> Work required
Every record, from the first line to the last, needs to be given again exactly.

> Supplied data
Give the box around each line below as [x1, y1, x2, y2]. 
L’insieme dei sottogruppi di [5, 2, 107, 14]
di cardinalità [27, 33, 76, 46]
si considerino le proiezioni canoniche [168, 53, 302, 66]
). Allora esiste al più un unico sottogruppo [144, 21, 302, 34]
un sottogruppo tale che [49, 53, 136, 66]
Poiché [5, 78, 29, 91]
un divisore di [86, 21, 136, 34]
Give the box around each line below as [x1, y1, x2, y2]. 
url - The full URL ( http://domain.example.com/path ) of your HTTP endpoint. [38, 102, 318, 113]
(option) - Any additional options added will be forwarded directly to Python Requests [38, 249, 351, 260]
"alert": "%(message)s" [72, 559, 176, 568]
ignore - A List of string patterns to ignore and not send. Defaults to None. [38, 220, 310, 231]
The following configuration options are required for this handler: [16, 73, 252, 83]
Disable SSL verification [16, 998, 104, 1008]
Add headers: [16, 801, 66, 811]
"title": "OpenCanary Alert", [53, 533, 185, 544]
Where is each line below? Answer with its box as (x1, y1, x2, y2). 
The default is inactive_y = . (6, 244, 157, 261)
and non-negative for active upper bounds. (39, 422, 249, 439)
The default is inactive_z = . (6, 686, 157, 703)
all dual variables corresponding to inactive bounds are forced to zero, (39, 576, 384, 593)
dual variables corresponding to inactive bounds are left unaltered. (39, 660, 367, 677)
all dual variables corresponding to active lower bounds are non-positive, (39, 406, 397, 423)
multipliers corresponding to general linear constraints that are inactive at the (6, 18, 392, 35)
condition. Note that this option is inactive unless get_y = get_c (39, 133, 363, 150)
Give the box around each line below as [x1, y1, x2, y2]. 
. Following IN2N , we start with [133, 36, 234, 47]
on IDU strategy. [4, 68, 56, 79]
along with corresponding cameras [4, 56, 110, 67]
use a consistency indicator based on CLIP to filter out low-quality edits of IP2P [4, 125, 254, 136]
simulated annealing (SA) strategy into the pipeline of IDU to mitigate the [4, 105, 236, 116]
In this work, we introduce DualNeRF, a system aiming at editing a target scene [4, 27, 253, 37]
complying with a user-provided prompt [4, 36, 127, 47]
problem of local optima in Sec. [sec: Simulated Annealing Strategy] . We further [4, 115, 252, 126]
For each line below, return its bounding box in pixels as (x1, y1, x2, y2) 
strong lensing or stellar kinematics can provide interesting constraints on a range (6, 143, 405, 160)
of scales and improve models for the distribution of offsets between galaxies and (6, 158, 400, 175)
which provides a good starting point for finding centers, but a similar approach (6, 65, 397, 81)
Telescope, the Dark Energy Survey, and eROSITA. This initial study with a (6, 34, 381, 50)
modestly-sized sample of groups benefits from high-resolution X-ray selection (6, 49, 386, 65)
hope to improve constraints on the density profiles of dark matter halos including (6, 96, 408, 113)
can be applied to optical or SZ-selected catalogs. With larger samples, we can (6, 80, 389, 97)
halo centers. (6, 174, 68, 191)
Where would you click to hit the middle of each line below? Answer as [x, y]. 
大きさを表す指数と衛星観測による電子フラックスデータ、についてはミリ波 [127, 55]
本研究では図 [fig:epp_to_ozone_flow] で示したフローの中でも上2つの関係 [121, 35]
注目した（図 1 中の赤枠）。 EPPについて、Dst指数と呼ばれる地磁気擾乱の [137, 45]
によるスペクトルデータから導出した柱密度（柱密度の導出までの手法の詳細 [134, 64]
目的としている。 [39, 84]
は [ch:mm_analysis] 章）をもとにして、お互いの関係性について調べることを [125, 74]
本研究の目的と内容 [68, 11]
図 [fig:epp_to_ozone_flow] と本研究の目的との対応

> Answer box
Give the box around each line below as [x1, y1, x2, y2]. 
L’insieme dei sottogruppi di [5, 2, 107, 14]
di cardinalità [27, 33, 76, 46]
si considerino le proiezioni canoniche [168, 53, 302, 66]
). Allora esiste al più un unico sottogruppo [144, 21, 302, 34]
un sottogruppo tale che [49, 53, 136, 66]
Poiché [5, 78, 29, 91]
un divisore di [86, 21, 136, 34]
Give the box around each line below as [x1, y1, x2, y2]. 
url - The full URL ( http://domain.example.com/path ) of your HTTP endpoint. [38, 102, 318, 113]
(option) - Any additional options added will be forwarded directly to Python Requests [38, 249, 351, 260]
"alert": "%(message)s" [72, 559, 176, 568]
ignore - A List of string patterns to ignore and not send. Defaults to None. [38, 220, 310, 231]
The following configuration options are required for this handler: [16, 73, 252, 83]
Disable SSL verification [16, 998, 104, 1008]
Add headers: [16, 801, 66, 811]
"title": "OpenCanary Alert", [53, 533, 185, 544]
Where is each line below? Answer with its box as (x1, y1, x2, y2). 
The default is inactive_y = . (6, 244, 157, 261)
and non-negative for active upper bounds. (39, 422, 249, 439)
The default is inactive_z = . (6, 686, 157, 703)
all dual variables corresponding to inactive bounds are forced to zero, (39, 576, 384, 593)
dual variables corresponding to inactive bounds are left unaltered. (39, 660, 367, 677)
all dual variables corresponding to active lower bounds are non-positive, (39, 406, 397, 423)
multipliers corresponding to general linear constraints that are inactive at the (6, 18, 392, 35)
condition. Note that this option is inactive unless get_y = get_c (39, 133, 363, 150)
Give the box around each line below as [x1, y1, x2, y2]. 
. Following IN2N , we start with [133, 36, 234, 47]
on IDU strategy. [4, 68, 56, 79]
along with corresponding cameras [4, 56, 110, 67]
use a consistency indicator based on CLIP to filter out low-quality edits of IP2P [4, 125, 254, 136]
simulated annealing (SA) strategy into the pipeline of IDU to mitigate the [4, 105, 236, 116]
In this work, we introduce DualNeRF, a system aiming at editing a target scene [4, 27, 253, 37]
complying with a user-provided prompt [4, 36, 127, 47]
problem of local optima in Sec. [sec: Simulated Annealing Strategy] . We further [4, 115, 252, 126]
For each line below, return its bounding box in pixels as (x1, y1, x2, y2) 
strong lensing or stellar kinematics can provide interesting constraints on a range (6, 143, 405, 160)
of scales and improve models for the distribution of offsets between galaxies and (6, 158, 400, 175)
which provides a good starting point for finding centers, but a similar approach (6, 65, 397, 81)
Telescope, the Dark Energy Survey, and eROSITA. This initial study with a (6, 34, 381, 50)
modestly-sized sample of groups benefits from high-resolution X-ray selection (6, 49, 386, 65)
hope to improve constraints on the density profiles of dark matter halos including (6, 96, 408, 113)
can be applied to optical or SZ-selected catalogs. With larger samples, we can (6, 80, 389, 97)
halo centers. (6, 174, 68, 191)
Where would you click to hit the middle of each line below? Answer as [x, y]. 
大きさを表す指数と衛星観測による電子フラックスデータ、についてはミリ波 [127, 55]
本研究では図 [fig:epp_to_ozone_flow] で示したフローの中でも上2つの関係 [121, 35]
注目した（図 1 中の赤枠）。 EPPについて、Dst指数と呼ばれる地磁気擾乱の [137, 45]
によるスペクトルデータから導出した柱密度（柱密度の導出までの手法の詳細 [134, 64]
目的としている。 [39, 84]
は [ch:mm_analysis] 章）をもとにして、お互いの関係性について調べることを [125, 74]
本研究の目的と内容 [68, 11]
図 [fig:epp_to_ozone_flow] と本研究の目的との対応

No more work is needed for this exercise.